• **DATA**

===

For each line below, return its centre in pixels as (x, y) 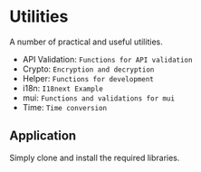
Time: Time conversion (65, 107)
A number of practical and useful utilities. (86, 42)
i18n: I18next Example (63, 88)
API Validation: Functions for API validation (107, 59)
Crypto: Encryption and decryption (88, 69)
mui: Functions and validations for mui (98, 98)
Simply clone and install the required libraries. (95, 158)
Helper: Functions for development (88, 78)
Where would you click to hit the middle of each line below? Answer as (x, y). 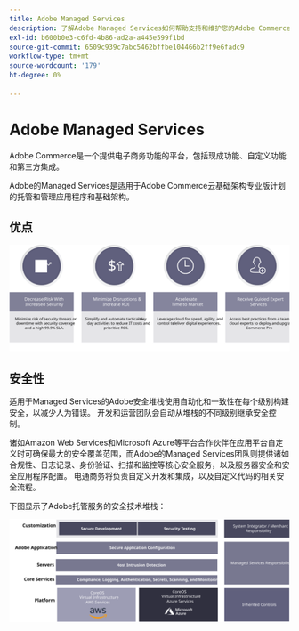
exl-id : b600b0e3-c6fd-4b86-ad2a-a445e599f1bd (97, 37)
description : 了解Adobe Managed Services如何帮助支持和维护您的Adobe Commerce (150, 28)
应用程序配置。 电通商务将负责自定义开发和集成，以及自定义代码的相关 (146, 476)
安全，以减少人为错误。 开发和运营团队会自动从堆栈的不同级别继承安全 (139, 413)
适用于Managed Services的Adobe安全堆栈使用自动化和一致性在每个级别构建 (149, 401)
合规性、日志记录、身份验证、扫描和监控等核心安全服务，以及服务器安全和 (145, 465)
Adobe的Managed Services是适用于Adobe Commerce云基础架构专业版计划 (148, 185)
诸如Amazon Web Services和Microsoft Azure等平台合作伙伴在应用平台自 (142, 443)
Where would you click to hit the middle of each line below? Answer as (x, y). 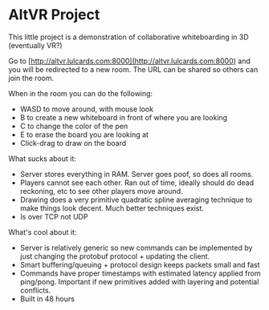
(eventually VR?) (35, 45)
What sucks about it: (42, 159)
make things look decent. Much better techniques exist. (112, 208)
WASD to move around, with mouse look (87, 109)
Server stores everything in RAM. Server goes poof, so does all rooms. (137, 174)
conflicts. (35, 290)
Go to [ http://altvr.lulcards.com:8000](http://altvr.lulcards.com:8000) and (130, 61)
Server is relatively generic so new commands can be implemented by (136, 248)
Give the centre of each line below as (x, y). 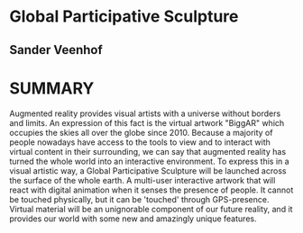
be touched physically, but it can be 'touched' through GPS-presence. (139, 199)
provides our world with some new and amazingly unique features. (133, 219)
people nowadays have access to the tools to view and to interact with (140, 142)
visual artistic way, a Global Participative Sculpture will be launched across (148, 170)
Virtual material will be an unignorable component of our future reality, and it (151, 209)
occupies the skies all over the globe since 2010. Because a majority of (141, 132)
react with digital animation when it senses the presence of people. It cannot (151, 190)
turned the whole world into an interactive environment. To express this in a (150, 161)
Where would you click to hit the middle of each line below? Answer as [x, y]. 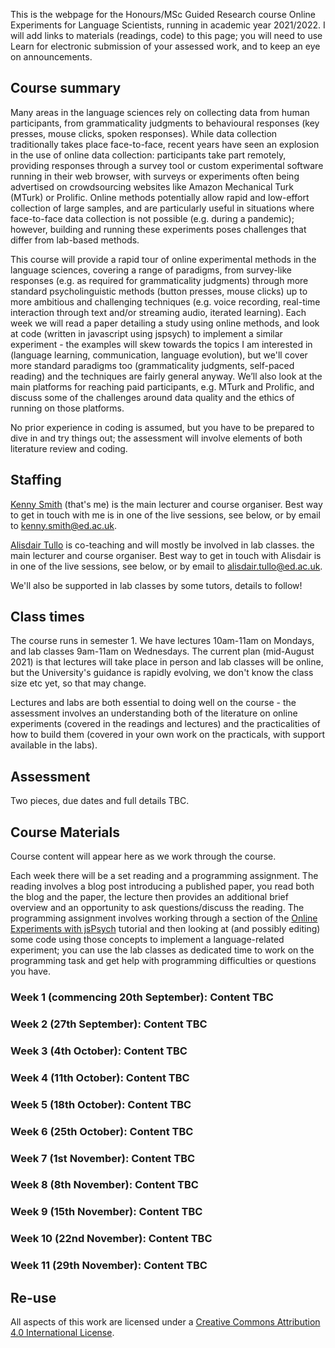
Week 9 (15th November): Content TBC [106, 1212]
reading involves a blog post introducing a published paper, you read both [162, 886]
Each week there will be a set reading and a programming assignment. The [164, 876]
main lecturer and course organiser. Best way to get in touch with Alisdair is [166, 555]
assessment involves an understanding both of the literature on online [154, 713]
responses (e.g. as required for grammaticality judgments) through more [159, 280]
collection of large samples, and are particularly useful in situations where [162, 208]
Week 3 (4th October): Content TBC [99, 1051]
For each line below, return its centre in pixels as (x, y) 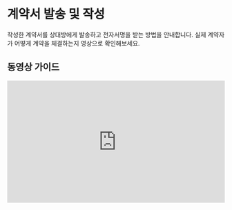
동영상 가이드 (33, 67)
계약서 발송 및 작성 (56, 14)
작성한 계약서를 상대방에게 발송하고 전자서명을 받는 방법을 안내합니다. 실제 (107, 35)
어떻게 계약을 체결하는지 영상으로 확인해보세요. (77, 43)
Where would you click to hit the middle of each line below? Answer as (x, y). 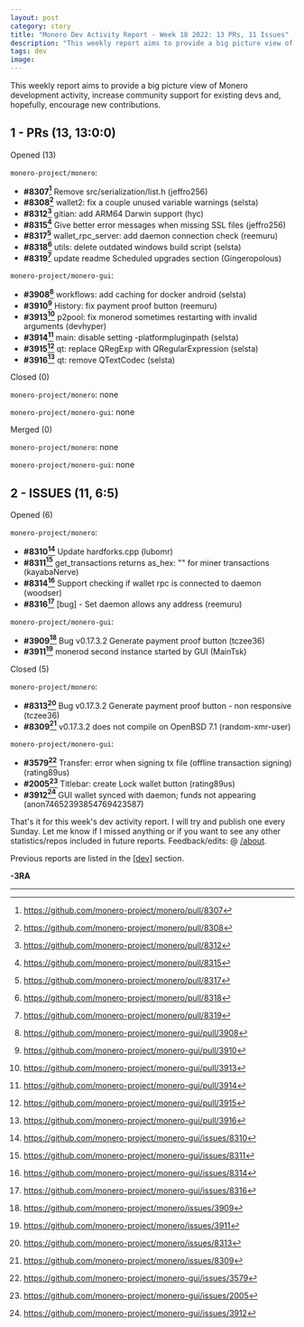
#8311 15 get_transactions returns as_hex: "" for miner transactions (146, 561)
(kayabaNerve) (51, 572)
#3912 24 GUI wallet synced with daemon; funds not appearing (139, 794)
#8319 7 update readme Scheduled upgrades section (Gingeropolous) (152, 257)
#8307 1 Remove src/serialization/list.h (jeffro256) (115, 191)
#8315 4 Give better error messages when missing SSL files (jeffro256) (155, 224)
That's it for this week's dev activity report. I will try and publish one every (148, 822)
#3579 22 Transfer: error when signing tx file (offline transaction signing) (157, 762)
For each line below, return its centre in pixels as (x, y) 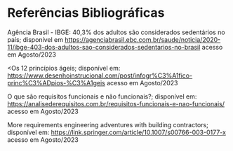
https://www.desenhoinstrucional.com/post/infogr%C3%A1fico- (100, 75)
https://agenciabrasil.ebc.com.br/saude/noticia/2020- (142, 39)
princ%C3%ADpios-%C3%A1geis (56, 82)
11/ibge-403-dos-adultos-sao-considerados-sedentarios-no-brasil (104, 47)
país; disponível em (35, 39)
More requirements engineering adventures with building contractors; (108, 124)
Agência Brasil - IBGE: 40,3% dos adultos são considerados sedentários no (116, 32)
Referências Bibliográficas (86, 13)
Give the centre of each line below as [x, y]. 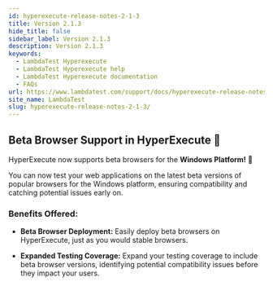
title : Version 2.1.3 [45, 24]
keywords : [25, 54]
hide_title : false [39, 31]
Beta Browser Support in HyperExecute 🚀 [115, 140]
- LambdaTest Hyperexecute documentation [87, 77]
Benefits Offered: [43, 213]
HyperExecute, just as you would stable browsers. [104, 240]
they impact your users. [60, 273]
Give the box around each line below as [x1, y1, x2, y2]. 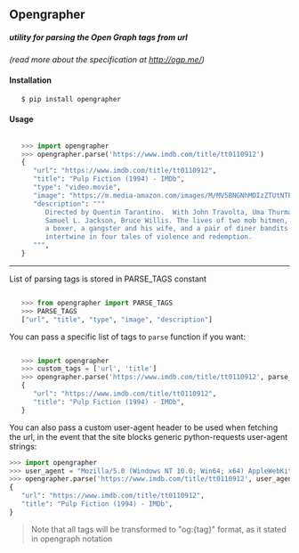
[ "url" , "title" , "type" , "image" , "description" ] [20, 315, 214, 324]
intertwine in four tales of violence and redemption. [44, 232, 253, 241]
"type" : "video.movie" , [32, 183, 122, 192]
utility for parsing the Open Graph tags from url [9, 31, 189, 43]
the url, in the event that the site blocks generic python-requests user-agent [9, 431, 288, 442]
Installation [9, 75, 52, 85]
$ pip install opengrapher [20, 94, 122, 103]
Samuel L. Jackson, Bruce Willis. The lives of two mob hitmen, [44, 216, 289, 225]
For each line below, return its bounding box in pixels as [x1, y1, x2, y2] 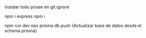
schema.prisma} [4, 28, 37, 33]
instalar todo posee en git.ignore [4, 4, 70, 10]
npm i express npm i [4, 13, 45, 19]
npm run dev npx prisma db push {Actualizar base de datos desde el [4, 23, 142, 28]
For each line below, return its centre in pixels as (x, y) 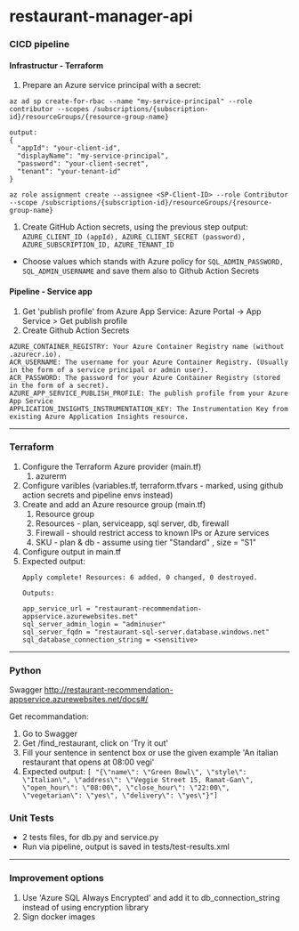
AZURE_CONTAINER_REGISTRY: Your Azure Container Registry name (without (147, 346)
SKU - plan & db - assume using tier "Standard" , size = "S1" (145, 542)
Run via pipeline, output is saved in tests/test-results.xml (125, 846)
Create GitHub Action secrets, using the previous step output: (135, 227)
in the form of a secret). (59, 385)
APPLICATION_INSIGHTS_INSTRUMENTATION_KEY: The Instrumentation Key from (149, 409)
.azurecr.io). (36, 354)
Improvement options (57, 878)
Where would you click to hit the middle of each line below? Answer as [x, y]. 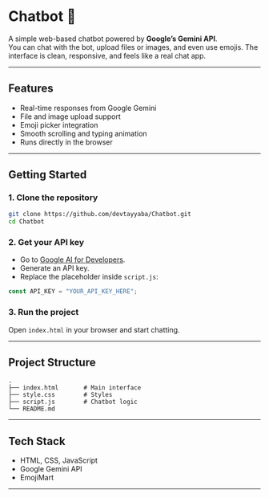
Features [31, 89]
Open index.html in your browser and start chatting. [94, 329]
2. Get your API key [46, 243]
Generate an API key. [54, 268]
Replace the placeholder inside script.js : [89, 277]
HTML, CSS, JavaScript [59, 460]
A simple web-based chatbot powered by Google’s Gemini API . [113, 39]
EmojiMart [37, 478]
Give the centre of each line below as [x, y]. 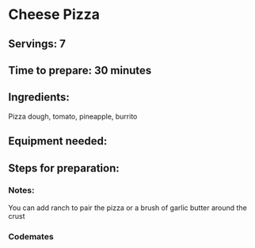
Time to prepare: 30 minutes [80, 70]
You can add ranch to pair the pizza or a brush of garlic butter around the [127, 208]
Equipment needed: [58, 141]
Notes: [21, 190]
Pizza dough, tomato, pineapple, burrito [73, 116]
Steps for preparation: [64, 168]
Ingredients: [39, 98]
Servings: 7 [37, 44]
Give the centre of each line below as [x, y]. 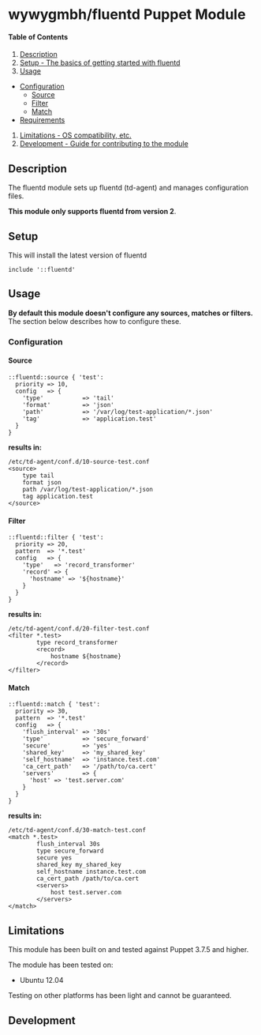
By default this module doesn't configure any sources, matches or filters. [131, 313]
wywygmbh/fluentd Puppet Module [127, 15]
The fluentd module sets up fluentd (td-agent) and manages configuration [128, 188]
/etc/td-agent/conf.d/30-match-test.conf [77, 830]
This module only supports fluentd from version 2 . [92, 212]
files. [16, 196]
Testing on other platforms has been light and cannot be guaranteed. [120, 995]
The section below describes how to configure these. [95, 321]
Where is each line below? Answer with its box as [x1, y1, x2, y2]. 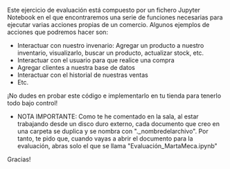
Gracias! [7, 155, 31, 163]
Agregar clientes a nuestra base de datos [17, 64, 135, 71]
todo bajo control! [7, 99, 58, 107]
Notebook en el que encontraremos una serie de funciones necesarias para [7, 13, 223, 21]
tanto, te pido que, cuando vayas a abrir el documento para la [17, 134, 193, 143]
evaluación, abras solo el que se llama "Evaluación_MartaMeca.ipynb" [17, 142, 218, 150]
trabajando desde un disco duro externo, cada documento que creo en [17, 120, 220, 127]
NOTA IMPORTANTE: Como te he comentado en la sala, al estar [17, 112, 199, 121]
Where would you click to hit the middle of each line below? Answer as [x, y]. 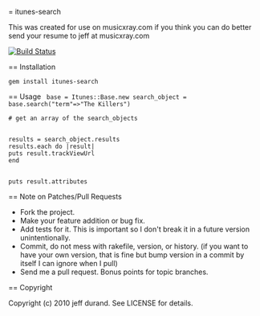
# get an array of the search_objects [73, 118]
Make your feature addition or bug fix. [83, 221]
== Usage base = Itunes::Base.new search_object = [97, 96]
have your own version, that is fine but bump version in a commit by [132, 255]
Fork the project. [47, 212]
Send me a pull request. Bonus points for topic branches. [114, 272]
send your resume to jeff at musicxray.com [79, 36]
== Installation [32, 67]
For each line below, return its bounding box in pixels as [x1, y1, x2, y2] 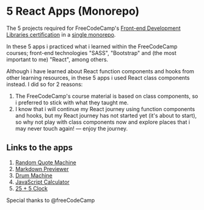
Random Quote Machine [15, 159, 76, 166]
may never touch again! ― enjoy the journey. [15, 125, 128, 132]
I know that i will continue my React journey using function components [15, 105, 195, 112]
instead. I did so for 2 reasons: [6, 81, 83, 88]
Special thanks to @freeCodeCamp [6, 197, 95, 204]
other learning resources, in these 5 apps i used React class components [6, 74, 190, 81]
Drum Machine [15, 172, 53, 179]
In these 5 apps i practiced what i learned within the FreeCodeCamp [6, 43, 178, 50]
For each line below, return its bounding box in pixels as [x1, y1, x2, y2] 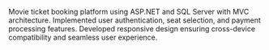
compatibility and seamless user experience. [8, 32, 158, 42]
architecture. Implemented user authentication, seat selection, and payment [8, 15, 262, 25]
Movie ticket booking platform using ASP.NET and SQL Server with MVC [8, 7, 250, 16]
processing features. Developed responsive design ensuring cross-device [8, 24, 256, 33]
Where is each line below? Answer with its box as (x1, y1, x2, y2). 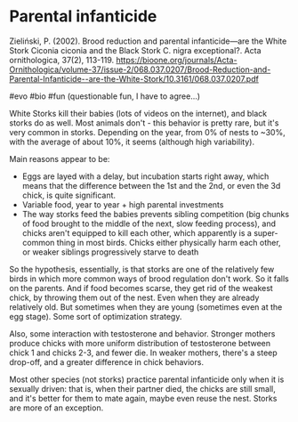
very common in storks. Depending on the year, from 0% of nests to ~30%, (9, 126, 286, 137)
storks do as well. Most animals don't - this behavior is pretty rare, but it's (9, 118, 279, 128)
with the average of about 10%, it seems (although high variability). (9, 136, 255, 147)
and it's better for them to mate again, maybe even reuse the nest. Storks (9, 393, 278, 403)
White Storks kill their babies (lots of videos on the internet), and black (9, 108, 268, 118)
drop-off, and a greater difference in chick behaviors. (9, 356, 205, 367)
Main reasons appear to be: (9, 153, 110, 164)
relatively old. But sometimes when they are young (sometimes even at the (9, 301, 283, 312)
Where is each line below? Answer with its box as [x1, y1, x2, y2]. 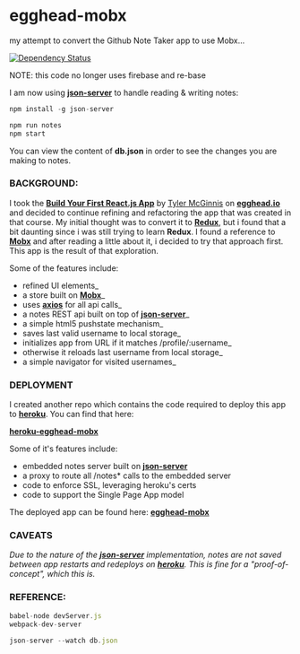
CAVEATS [9, 529, 54, 542]
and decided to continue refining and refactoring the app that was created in [9, 207, 292, 218]
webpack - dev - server [9, 620, 82, 629]
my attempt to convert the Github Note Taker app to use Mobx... [9, 35, 245, 46]
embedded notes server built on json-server [21, 461, 188, 472]
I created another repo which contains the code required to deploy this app [9, 399, 287, 410]
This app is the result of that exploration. [9, 245, 159, 256]
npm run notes [9, 120, 63, 130]

===

• **PROBLEM TO SOLVE**
Find and copy each line of the listing above that holds the word "people".

• **RESPONSE TO THE TASK**
people nowadays have access to the tools to view and to interact with (140, 142)
react with digital animation when it senses the presence of people. It cannot (151, 190)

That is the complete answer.